Problem description
Everything in the data must be repeated exactly, apart from the pictures, which are left out.

• • • • •

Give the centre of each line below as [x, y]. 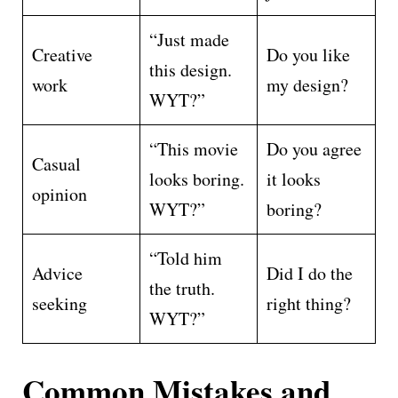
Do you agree [314, 148]
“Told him [186, 258]
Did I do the [310, 273]
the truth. [182, 288]
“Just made [189, 39]
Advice [57, 273]
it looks [294, 179]
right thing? [309, 303]

• • • • •

Answer
Give the centre of each line below as [x, y]. 
Do you agree [314, 148]
“Told him [186, 258]
Did I do the [310, 273]
the truth. [182, 288]
“Just made [189, 39]
Advice [57, 273]
it looks [294, 179]
right thing? [309, 303]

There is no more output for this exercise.